• [TASK DIRECTIONS] Please give back the listing exactly, without any of its pictures.

• [RECORDED INFORMATION]

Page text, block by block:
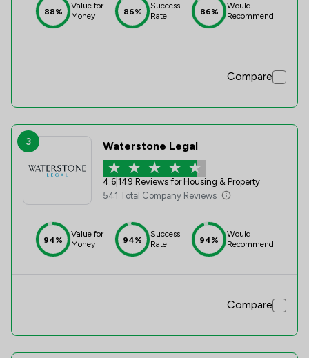
88%
Value for
Money
86%
Success
Rate
86%
Would
Recommend
Compare
3 Waterstone Legal
4.6 149 Reviews for Housing & Property
541 Total Company Reviews
94%
Value for
Money
94%
Success
Rate
94%
Would
Recommend
Compare
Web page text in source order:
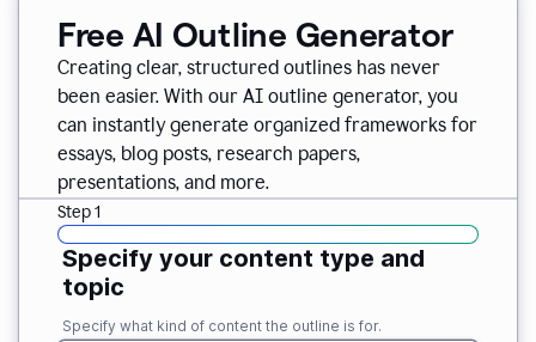
Free AI Outline Generator
Creating clear, structured outlines has never
been easier. With our AI outline generator, you
can instantly generate organized frameworks for
essays, blog posts, research papers,
presentations, and more.
Step 1
Specify your content type and
topic
Specify what kind of content the outline is for.
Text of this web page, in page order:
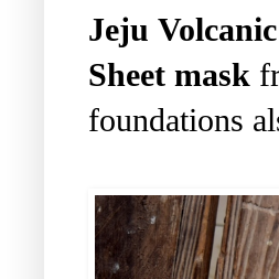
Jeju
Sheet mask
foundations
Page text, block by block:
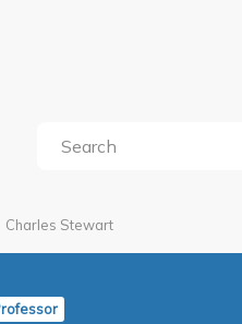
Charles Stewart
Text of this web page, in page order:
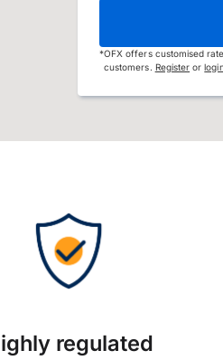
*OFX offers customised
customers. Register or
regulated
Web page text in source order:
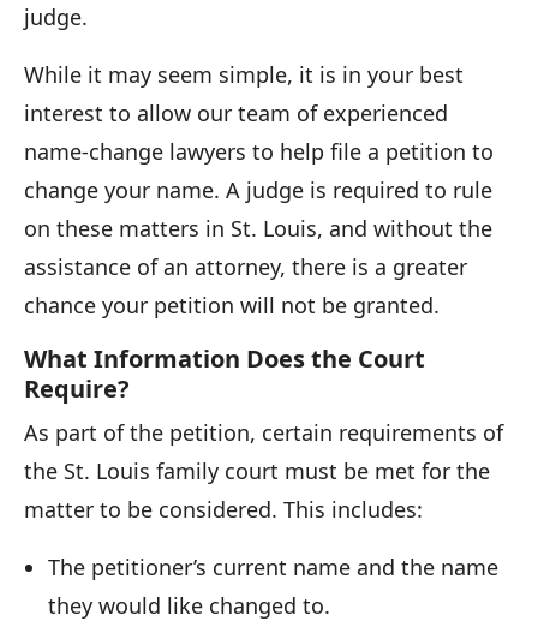
judge.
While it may seem simple, it is in your best
interest to allow our team of experienced
name-change lawyers to help file a petition to
change your name. A judge is required to rule
on these matters in St. Louis, and without the
assistance of an attorney, there is a greater
chance your petition will not be granted.
What Information Does the Court
Require?
As part of the petition, certain requirements of
the St. Louis family court must be met for the
matter to be considered. This includes:
The petitioner’s current name and the name
they would like changed to.
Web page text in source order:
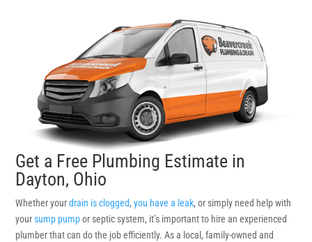
Get a Free Plumbing Estimate in
Dayton, Ohio
Whether yourdrain is clogged,you have a leak, or simply need help with
yoursump pumpor septic system, it’s important to hire an experienced
plumber that can do the job efficiently. As a local, family-owned and
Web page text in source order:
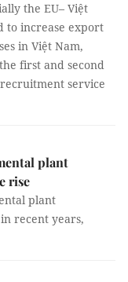
the EU– Việt
to increase export
in Việt Nam,
first and second
service
plant
rise
plant
recent years,
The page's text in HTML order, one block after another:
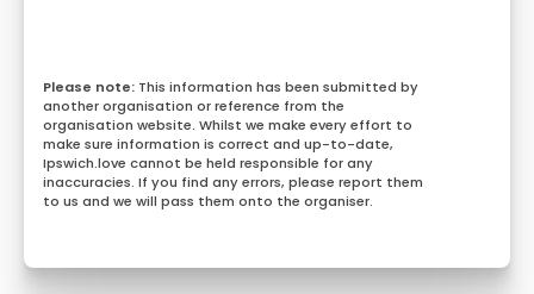
This information has been submitted by
another organisation or reference from the
organisation website. Whilst we make every effort to
make sure information is correct and up-to-date,
Ipswich.love cannot be held responsible for any
inaccuracies. If you find any errors, please report them
to us and we will pass them onto the organiser.
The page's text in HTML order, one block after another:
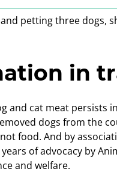
in
and cat meat persists
dogs from the
food. And by
of advocacy by
and welfare.
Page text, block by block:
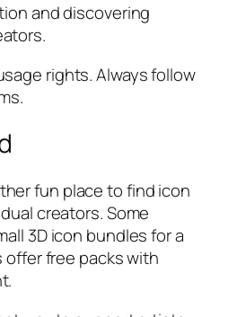
and discovering
rights. Always follow
fun place to find icon
creators. Some
3D icon bundles for a
offer free packs with
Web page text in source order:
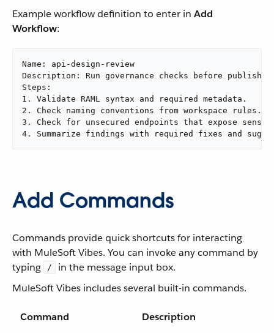
Example workflow definition to enter in Add
Workflow:
Name: api-design-review
Description: Run governance checks before
Steps:
1. Validate RAML syntax and required metadata.
2. Check naming conventions from workspace rules.
3. Check for unsecured endpoints that expose
4. Summarize findings with required fixes and
Add Commands
Commands provide quick shortcuts for interacting
with MuleSoft Vibes. You can invoke any command by
typing
/
in the message input box.
MuleSoft Vibes includes several built-in commands.
Command Description
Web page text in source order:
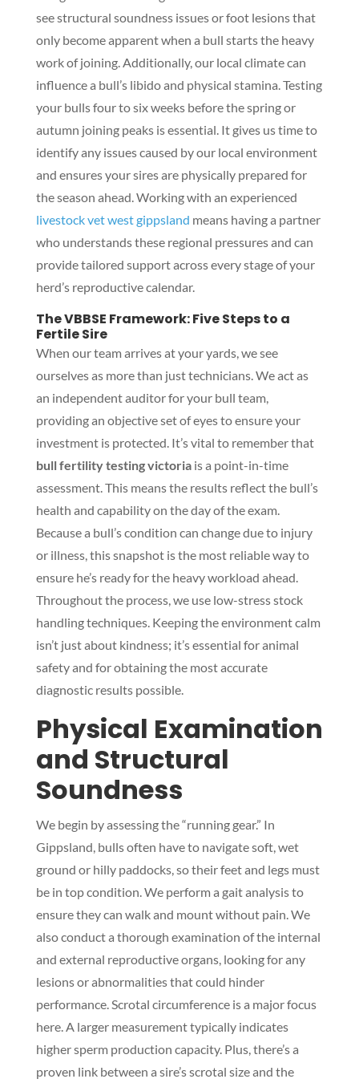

• [RESPONSE AREA]
Page text, block by block:
88%
Value for
Money
86%
Success
Rate
86%
Would
Recommend
Compare
3 Waterstone Legal
4.6 149 Reviews for Housing & Property
541 Total Company Reviews
94%
Value for
Money
94%
Success
Rate
94%
Would
Recommend
Compare
Web page text in source order:
Free AI Outline Generator
Creating clear, structured outlines has never
been easier. With our AI outline generator, you
can instantly generate organized frameworks for
essays, blog posts, research papers,
presentations, and more.
Step 1
Specify your content type and
topic
Specify what kind of content the outline is for.
Text of this web page, in page order:
Jeju
Sheet mask
foundations
Page text, block by block:
Charles Stewart
Text of this web page, in page order:
*OFX offers customised
customers. Register or
regulated
Web page text in source order:
judge.
While it may seem simple, it is in your best
interest to allow our team of experienced
name-change lawyers to help file a petition to
change your name. A judge is required to rule
on these matters in St. Louis, and without the
assistance of an attorney, there is a greater
chance your petition will not be granted.
What Information Does the Court
Require?
As part of the petition, certain requirements of
the St. Louis family court must be met for the
matter to be considered. This includes:
The petitioner’s current name and the name
they would like changed to.
Web page text in source order:
Get a Free Plumbing Estimate in
Dayton, Ohio
Whether yourdrain is clogged,you have a leak, or simply need help with
yoursump pumpor septic system, it’s important to hire an experienced
plumber that can do the job efficiently. As a local, family-owned and
Web page text in source order:
the EU– Việt
to increase export
in Việt Nam,
first and second
service
plant
rise
plant
recent years,
The page's text in HTML order, one block after another:
This information has been submitted by
another organisation or reference from the
organisation website. Whilst we make every effort to
make sure information is correct and up-to-date,
Ipswich.love cannot be held responsible for any
inaccuracies. If you find any errors, please report them
to us and we will pass them onto the organiser.
The page's text in HTML order, one block after another:
in
and cat meat persists
dogs from the
food. And by
of advocacy by
and welfare.
Page text, block by block:
and discovering
rights. Always follow
fun place to find icon
creators. Some
3D icon bundles for a
offer free packs with
Web page text in source order:
Example workflow definition to enter in Add
Workflow:
Name: api-design-review
Description: Run governance checks before
Steps:
1. Validate RAML syntax and required metadata.
2. Check naming conventions from workspace rules.
3. Check for unsecured endpoints that expose
4. Summarize findings with required fixes and
Add Commands
Commands provide quick shortcuts for interacting
with MuleSoft Vibes. You can invoke any command by
typing
/
in the message input box.
MuleSoft Vibes includes several built-in commands.
Command Description
Web page text in source order:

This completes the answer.